# The Dice Man Cometh!



## Martinelv (Aug 10, 2004)

I don't know how many peole are familiar with this book, by Luke Reinhart, but it's a novel about a psychiatrist who decides to rule his life y the roll of a dice. Every day he makes a list of thing he really really really wouldn't want to do, a list of things he doesn't mind doing, and a list for things he hates doing. He rolls the dice an, good or not, he HAS to carry the task out. I've played this a few memorable times - in Amerdam, but I'll space you the consequences.

So, I wrote up three lists last night - named: WHAT DO DO BEFORE I GO OUT:

1- Don't move from your bed
2 - Get up, go out, but drink 2 litres of cider before you
3 - Go out as normal
4 - Got out and speak to everyone as if you don't speak good english
5 - Go out dressed like a tramp, and sit on the floor for no less than 15 mins
6 - Go out and run down the street screaming 'A lion.....A Lion'.

I threw a two. So, while I'm struggling through my cider before going out I'll regalie you with the second die throw.

1 - Walk 11 miles to Diss, then walk straight home
2 - Go to the pub for no less than 2 hours
3 - Go and buy some flowers and gife them to a ranom women
4 - Engage a complete stranger in conversation. The conversation must not last less than 3 minutes
5 - Walk around thr town centre, drooling, an dragging my left leg behind me
6 - Go out and keeping suddenly pointing and staring at the sky alot.

I thew a 4. Great. Looking forward to that.

Die Throw three (and this is male orientated!!)

1 - Chatup nobody
2 - Engage in casual coversation with a women
3 - Ask out for a date th first women you see and facny
4 - Ask someone if they have seen you pet tarantula
5 - Sit next to some on a bench, veeeeery closey.
6 - Tell someone they have beautifull eyes.

Heh heh, I just threw 1 !

I'll let you know how it went later.
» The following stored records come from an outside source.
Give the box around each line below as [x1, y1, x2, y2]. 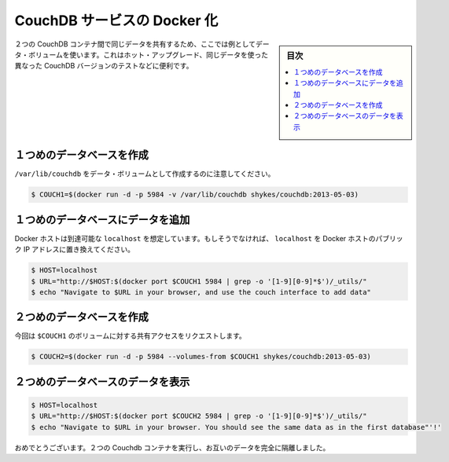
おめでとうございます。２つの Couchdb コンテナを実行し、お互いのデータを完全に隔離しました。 [14, 442, 330, 452]
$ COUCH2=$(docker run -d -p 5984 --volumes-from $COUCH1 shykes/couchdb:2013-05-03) [31, 352, 371, 361]
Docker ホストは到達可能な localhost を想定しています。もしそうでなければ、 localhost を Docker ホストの [14, 233, 377, 243]
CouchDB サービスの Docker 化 [14, 12, 219, 29]
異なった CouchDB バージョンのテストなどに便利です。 [14, 61, 193, 71]
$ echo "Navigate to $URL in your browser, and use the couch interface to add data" [31, 288, 371, 296]
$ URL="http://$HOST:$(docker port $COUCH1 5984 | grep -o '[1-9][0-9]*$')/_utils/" [31, 277, 367, 286]
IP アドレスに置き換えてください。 [23, 244, 135, 255]
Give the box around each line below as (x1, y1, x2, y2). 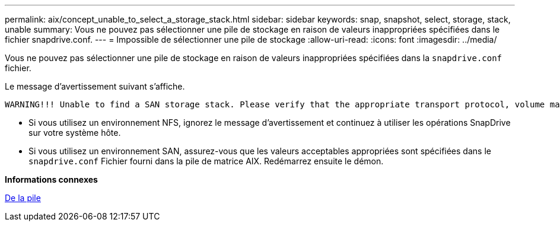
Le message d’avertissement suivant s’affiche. (5, 81, 185, 91)
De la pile (5, 193, 41, 203)
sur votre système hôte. (28, 128, 121, 138)
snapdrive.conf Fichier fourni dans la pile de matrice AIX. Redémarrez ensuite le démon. (28, 156, 384, 166)
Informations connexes (5, 174, 98, 184)
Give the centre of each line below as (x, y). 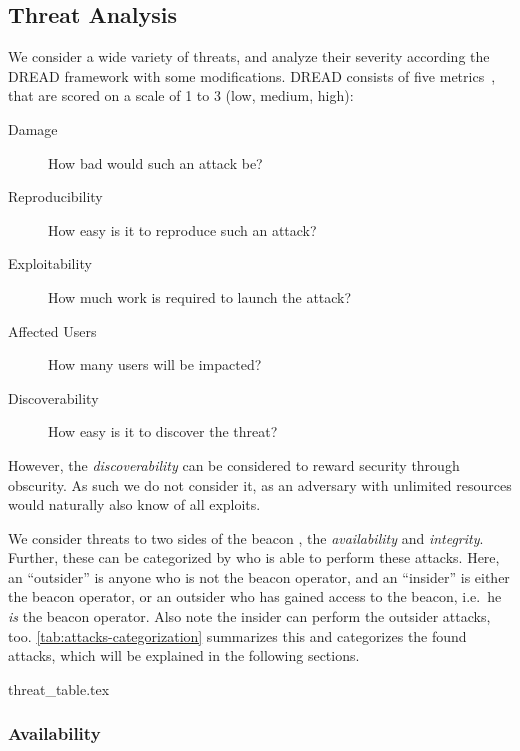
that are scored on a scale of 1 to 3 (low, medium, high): (181, 95)
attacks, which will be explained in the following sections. (184, 655)
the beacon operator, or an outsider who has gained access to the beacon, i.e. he (255, 596)
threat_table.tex (59, 688)
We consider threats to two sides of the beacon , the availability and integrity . (246, 537)
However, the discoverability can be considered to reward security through (234, 464)
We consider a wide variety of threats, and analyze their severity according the (249, 56)
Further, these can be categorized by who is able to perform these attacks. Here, (254, 557)
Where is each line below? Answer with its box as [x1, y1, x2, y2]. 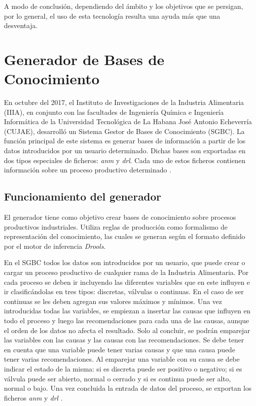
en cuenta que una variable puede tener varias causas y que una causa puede [4, 344, 235, 354]
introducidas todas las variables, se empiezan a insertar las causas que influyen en [4, 305, 251, 316]
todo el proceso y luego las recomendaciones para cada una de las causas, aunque [4, 315, 249, 325]
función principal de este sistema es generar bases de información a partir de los [4, 135, 246, 146]
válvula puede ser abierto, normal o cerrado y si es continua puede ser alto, [4, 373, 231, 383]
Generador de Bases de [4, 49, 165, 69]
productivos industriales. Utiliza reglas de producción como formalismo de [4, 221, 228, 232]
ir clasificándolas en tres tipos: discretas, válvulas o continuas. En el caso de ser [4, 286, 244, 297]
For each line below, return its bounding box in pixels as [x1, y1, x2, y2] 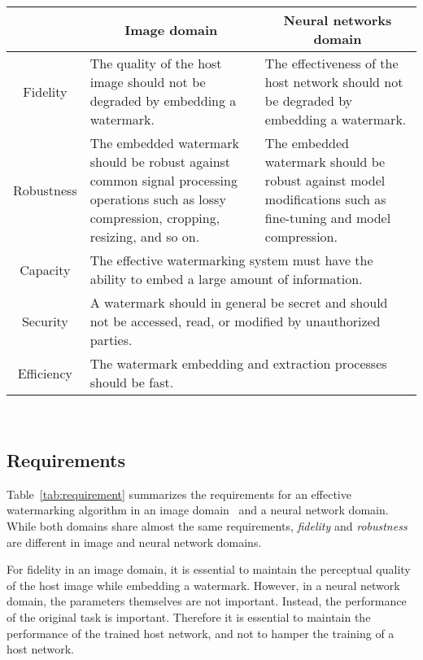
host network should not [264, 72, 403, 91]
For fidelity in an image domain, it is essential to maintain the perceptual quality [7, 561, 411, 578]
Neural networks [283, 11, 392, 29]
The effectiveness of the [264, 54, 399, 72]
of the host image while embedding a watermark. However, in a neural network [7, 576, 400, 593]
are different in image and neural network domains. [7, 533, 262, 550]
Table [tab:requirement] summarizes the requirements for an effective [7, 485, 351, 502]
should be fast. [89, 373, 174, 391]
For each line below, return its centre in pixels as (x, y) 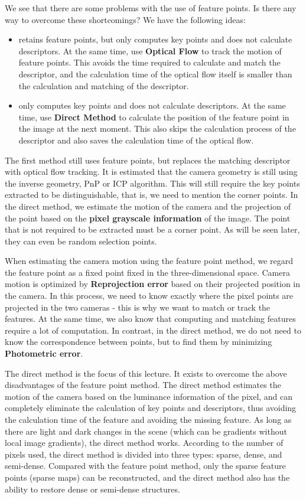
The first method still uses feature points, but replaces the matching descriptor (148, 160)
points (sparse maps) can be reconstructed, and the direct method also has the (147, 477)
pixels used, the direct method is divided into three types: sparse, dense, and (144, 454)
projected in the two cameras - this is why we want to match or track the (138, 307)
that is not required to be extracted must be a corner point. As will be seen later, (152, 229)
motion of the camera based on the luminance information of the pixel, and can (149, 396)
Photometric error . (44, 353)
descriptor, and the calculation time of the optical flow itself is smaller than (155, 74)
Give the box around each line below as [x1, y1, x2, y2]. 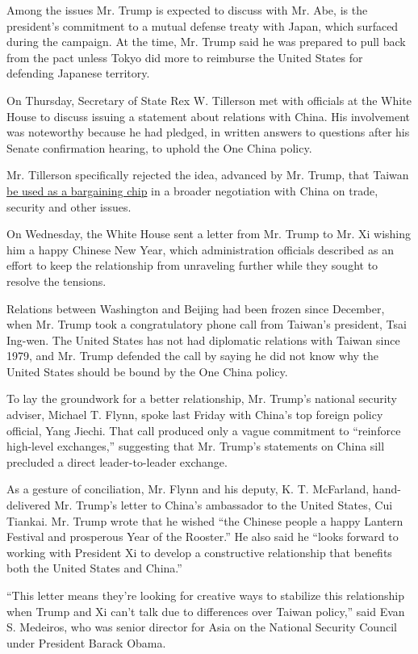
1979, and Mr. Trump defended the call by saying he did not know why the [6, 347, 379, 364]
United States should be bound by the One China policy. [6, 363, 288, 379]
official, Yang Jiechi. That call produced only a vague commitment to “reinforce [6, 421, 401, 438]
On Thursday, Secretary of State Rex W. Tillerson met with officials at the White [6, 91, 412, 108]
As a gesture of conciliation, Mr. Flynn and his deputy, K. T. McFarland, [6, 480, 370, 497]
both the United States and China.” [6, 560, 182, 576]
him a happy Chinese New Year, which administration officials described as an [6, 241, 394, 258]
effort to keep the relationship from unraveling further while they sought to [6, 257, 378, 274]
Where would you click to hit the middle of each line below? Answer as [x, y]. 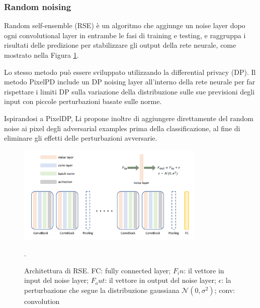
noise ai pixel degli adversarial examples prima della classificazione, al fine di [122, 128]
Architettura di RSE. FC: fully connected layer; [98, 270]
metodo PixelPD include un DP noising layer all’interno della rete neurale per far [130, 82]
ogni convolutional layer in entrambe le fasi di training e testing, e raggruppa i [125, 35]
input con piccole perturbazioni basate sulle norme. [83, 101]
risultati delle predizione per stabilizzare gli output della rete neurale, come [120, 45]
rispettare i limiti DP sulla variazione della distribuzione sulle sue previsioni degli [129, 91]
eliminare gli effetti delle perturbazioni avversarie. [81, 138]
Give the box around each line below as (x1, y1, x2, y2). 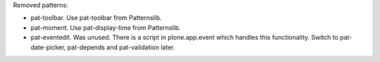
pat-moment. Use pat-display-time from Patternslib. (30, 23, 181, 31)
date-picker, (30, 42, 66, 52)
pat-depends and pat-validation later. (67, 42, 175, 52)
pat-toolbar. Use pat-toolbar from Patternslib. (30, 14, 162, 22)
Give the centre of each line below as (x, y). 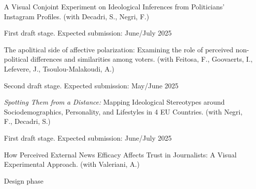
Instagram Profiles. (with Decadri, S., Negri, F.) (77, 16)
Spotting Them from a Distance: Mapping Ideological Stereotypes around (114, 102)
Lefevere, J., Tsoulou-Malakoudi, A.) (59, 68)
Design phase (24, 180)
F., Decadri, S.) (27, 121)
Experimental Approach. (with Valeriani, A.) (72, 164)
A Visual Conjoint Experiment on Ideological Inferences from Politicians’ (114, 6)
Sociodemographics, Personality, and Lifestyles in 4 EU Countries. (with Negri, (123, 111)
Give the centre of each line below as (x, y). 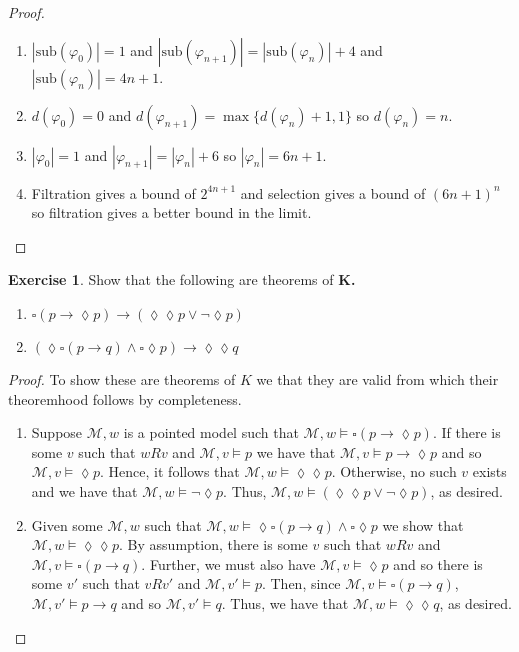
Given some (67, 524)
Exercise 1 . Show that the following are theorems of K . (182, 279)
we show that (423, 524)
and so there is (438, 563)
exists (489, 471)
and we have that (84, 490)
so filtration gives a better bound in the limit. (171, 212)
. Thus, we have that (285, 602)
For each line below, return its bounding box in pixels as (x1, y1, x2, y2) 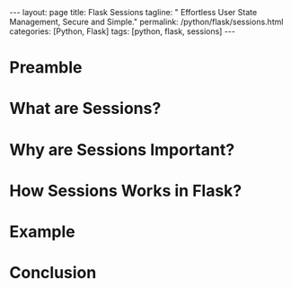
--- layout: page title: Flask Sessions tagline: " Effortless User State (9, 7, 258, 17)
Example (9, 222, 75, 241)
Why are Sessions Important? (9, 139, 235, 160)
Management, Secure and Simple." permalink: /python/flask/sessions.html (9, 16, 284, 27)
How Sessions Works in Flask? (9, 180, 242, 201)
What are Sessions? (9, 99, 162, 118)
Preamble (9, 57, 83, 78)
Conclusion (9, 263, 97, 284)
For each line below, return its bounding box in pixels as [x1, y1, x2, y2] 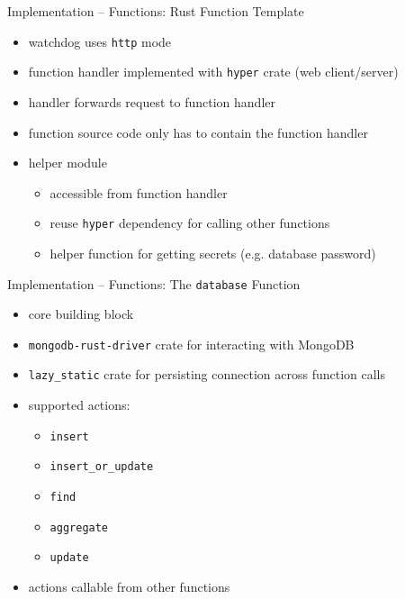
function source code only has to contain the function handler [28, 123, 368, 141]
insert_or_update [49, 460, 154, 474]
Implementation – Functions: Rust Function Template [7, 2, 304, 20]
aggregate [49, 521, 109, 534]
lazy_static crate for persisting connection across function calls [28, 365, 386, 384]
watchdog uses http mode [28, 32, 172, 50]
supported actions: [28, 395, 130, 414]
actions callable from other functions [28, 576, 230, 595]
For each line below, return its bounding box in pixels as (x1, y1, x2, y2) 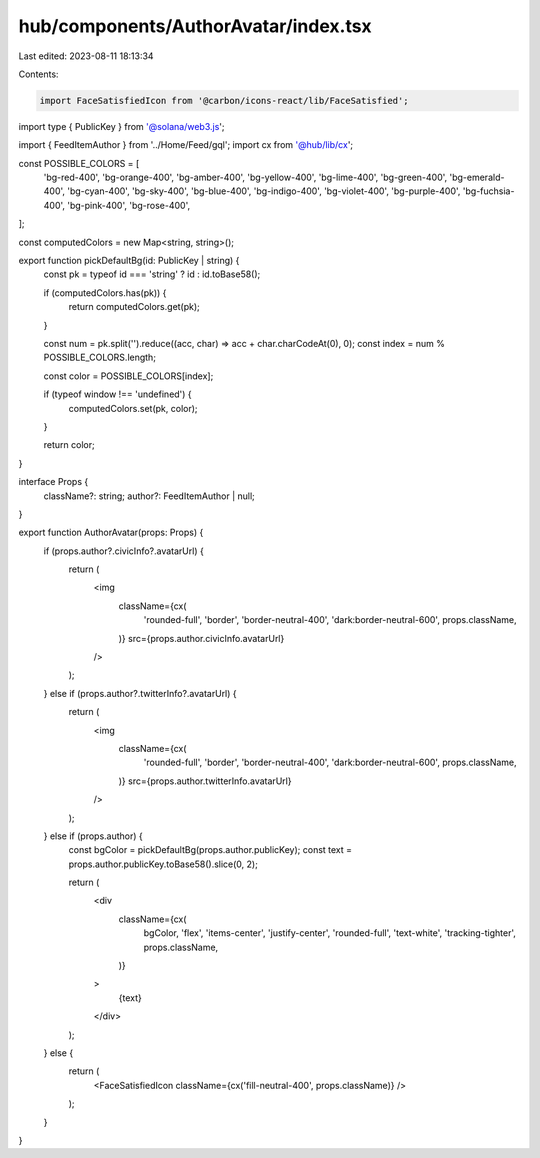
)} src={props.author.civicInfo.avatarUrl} (118, 632, 285, 644)
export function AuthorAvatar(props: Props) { (18, 526, 204, 539)
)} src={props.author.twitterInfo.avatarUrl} (118, 775, 292, 787)
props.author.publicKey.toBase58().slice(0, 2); (68, 858, 259, 870)
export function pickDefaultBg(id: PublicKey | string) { (18, 255, 240, 267)
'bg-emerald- (449, 171, 505, 184)
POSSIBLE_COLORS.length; (43, 351, 157, 364)
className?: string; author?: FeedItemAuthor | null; (43, 490, 255, 502)

You really might try it. Once you have given your soul to the throw of the dice, it's amaingly liberting.


----------



## SillyPutty (Mar 29, 2005)

what is the benefit of this?


----------



## sebastian (Aug 11, 2004)

Martinelv said:


> 6 - Go out and run down the street screaming 'A lion.....A Lion'.


That would be bloody hilarious. I read this idea once of getting a bunch of one's friends, all dressing up as clowns and standing at different stops along the same bus route, and when you embark upon the bus, don't communicate with the other clowns and just maintain a stoic expression.

Perhaps i'll try this little dice roll thing tonight. hmmm...the possibilities...it kind of reminds me of George Costanze (Seinfeld) doing the OPPOSITE of every inclination he has. If his life is horrible, then the opposite would have to be...wonderful! The logic is fool-proof.


----------



## g-funk (Aug 20, 2004)

WELL? How did it go Martin?

I would try it but I really don't want to do anything other than have a glass of wine while watching big brother in a duvet. I have the WORST cold 

That clown thing is hilarious


----------



## Guest (Jul 29, 2005)

Details :lol:


----------



## Martinelv (Aug 10, 2004)

Nothing exciting to report, except falling asleep in a field for four hours and getting badly sunburned on my stomach - which prior to then had never seen the sun before. I look like I've been branded like a cow. Hmm...perhaps I was. Kinky.


----------